Integrative and quantitative analysis reveals proper CtrA-dependent cell cycle regulation in the absence of the DivJ/PleC asymmetry module in the stalked budding bacterium Hyphomonas neptunium

Alphaproteobacteria stand out for their complex cell cycles, which are often regulated by the DivJ/PleC-DivK-DivL-CckA-ChpT-CtrA pathway. DivJ and PleC set up the polarity of the cell, thereby eventually leading to differential activation of the DNA-binding response regulator CtrA in the two nascent daughter cells. CtrA regulates replication and transcription of many genes, thereby ensuring that processes such as motility and cell division take place at the appropriate cell cycle stage. The cell cycle of the stalked budding alphaproteobacterium Hyphomonas neptunium culminates in an asymmetric cell division at the stalk-bud junction. Here, we investigate the role of the pathway from DivJ and PleC down to CtrA in this recently established model organism. Even though DivJ and PleC are localized to opposite poles, suggesting they are involved in polarity establishment inH. neptunium, DivJ, PleC and the other components of the upstream pathway (DivK and PleD) are not essential for cell cycle regulation. In contrast, the downstream part of the pathway starting from DivL is essential and involved in the regulation of important functions such as replication inhibition, cell division and motility, as shown by the identification of the (direct) regulon of CtrA. The overlap between the regulons of DivJ and PleC, DivK and CtrA is only partial, demonstrating that additional factors feeding into the pathway must be present in H. neptunium. Furthermore, unlike in other alphaproteobacteria, the regulation of CtrA throughout the cell cycle does not take place at the level of CtrA abundance in H. neptunium. All in all, the DivL-CckA-ChpT-CtrA pathway plays an essential role in the regulation of the complicated cell cycle ofH. neptunium, but several proteins feeding into CtrA remain undiscovered. The in-depth analysis of CtrA regulation in this stalked budding organism leads to hypotheses that might also hold in well-established model organisms such as Caulobacter crescentus. Examination of CtrA and GcrA whole genome binding/occupency (ChIP-Seq) in WT Hyphomonas neptunium LE670 (ATCC15444).
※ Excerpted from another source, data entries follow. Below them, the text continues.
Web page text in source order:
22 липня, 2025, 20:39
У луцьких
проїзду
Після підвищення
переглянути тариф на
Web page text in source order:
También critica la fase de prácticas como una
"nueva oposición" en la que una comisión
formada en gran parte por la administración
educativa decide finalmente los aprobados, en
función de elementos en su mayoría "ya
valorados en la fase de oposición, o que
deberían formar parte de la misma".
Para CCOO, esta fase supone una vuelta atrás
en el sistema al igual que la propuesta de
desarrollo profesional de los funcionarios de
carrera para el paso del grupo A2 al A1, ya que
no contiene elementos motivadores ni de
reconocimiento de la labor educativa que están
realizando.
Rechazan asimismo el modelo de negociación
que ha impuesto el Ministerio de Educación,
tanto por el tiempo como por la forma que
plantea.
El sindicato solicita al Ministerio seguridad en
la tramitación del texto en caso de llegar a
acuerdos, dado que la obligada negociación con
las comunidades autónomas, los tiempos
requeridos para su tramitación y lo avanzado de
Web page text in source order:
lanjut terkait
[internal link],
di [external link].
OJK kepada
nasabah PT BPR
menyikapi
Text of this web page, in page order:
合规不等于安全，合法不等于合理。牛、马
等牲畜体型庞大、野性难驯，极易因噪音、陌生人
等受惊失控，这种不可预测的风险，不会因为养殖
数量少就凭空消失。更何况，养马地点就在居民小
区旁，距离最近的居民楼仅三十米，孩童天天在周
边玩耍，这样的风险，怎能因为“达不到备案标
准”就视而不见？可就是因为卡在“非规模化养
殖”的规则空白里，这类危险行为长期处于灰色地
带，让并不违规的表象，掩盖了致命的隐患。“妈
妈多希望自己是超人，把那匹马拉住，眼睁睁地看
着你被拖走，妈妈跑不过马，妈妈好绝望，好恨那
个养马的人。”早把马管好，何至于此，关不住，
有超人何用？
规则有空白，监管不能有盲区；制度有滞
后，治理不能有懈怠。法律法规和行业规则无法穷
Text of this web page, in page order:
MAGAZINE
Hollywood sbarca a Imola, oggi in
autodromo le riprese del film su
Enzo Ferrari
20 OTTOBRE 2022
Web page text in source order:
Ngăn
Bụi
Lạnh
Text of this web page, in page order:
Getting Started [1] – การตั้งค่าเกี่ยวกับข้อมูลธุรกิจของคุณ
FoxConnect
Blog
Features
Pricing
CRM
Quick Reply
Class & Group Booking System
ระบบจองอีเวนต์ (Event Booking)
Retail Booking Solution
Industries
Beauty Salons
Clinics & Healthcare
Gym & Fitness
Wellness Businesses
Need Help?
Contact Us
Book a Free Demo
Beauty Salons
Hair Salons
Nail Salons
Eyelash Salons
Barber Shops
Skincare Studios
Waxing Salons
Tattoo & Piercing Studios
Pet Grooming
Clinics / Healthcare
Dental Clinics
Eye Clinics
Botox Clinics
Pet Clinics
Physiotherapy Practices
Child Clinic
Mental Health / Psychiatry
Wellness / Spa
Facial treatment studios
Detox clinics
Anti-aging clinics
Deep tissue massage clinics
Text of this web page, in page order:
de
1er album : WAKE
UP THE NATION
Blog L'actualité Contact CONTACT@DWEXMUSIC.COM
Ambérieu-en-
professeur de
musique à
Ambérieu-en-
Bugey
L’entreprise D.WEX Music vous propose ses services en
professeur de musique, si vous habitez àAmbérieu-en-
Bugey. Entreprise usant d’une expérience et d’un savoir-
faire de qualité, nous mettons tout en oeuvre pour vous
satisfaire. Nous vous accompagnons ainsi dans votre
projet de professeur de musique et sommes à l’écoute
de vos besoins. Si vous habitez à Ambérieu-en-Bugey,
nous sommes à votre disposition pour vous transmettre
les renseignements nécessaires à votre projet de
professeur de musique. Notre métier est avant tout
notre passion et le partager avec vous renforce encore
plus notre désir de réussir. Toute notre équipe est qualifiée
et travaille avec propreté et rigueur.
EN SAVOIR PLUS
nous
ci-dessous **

α变形菌门（Alphaproteobacteria）以其复杂的细胞周期为显著特征，这类周期通常由DivJ/PleC-DivK-DivL-CckA-ChpT-CtrA通路调控。DivJ与PleC可确立细胞极性，最终使两个新生子细胞中的DNA结合应答调节因子CtrA产生差异性激活。CtrA可调控众多基因的复制与转录，从而确保运动、细胞分裂等过程在恰当的细胞周期阶段顺利进行。柄芽生α变形菌（stalked budding alphaproteobacterium）海王星生丝杆菌（Hyphomonas neptunium）的细胞周期以在柄芽连接处发生不对称细胞分裂为最终环节。本研究针对这一新近建立的模式生物，探究了从DivJ、PleC直至CtrA的通路所发挥的作用。尽管DivJ与PleC定位于相反的细胞极，提示二者参与了H. neptunium的极性建立，但DivJ、PleC以及上游通路的其他组分（DivK与PleD）对于细胞周期调控并非必需。与之相反，以DivL为起点的通路下游部分是必需的，其参与调控复制抑制、细胞分裂与运动等重要功能，这一结论可通过对CtrA的直接调控组（regulon）的鉴定得到证实。DivJ、PleC、DivK与CtrA的调控组之间仅存在部分重叠，这表明H. neptunium中必然存在其他可汇入该通路的调控因子。此外，与其他α变形菌门物种不同，H. neptunium中CtrA在整个细胞周期中的调控并非通过CtrA的蛋白丰度水平实现。综上而言，DivL-CckA-ChpT-CtrA通路在H. neptunium复杂的细胞周期调控中发挥着关键作用，但仍有若干汇入CtrA调控通路的蛋白质尚未被探明。对这一株柄芽生生物的CtrA调控所开展的深入分析，可推导出或许也适用于新月柄杆菌（Caulobacter crescentus）这类成熟模式生物的相关假说。本研究对野生型（WT）海王星生丝杆菌LE670（ATCC15444）开展了CtrA与GcrA的全基因组结合/占据（ChIP-Seq，染色质免疫沉淀测序）分析。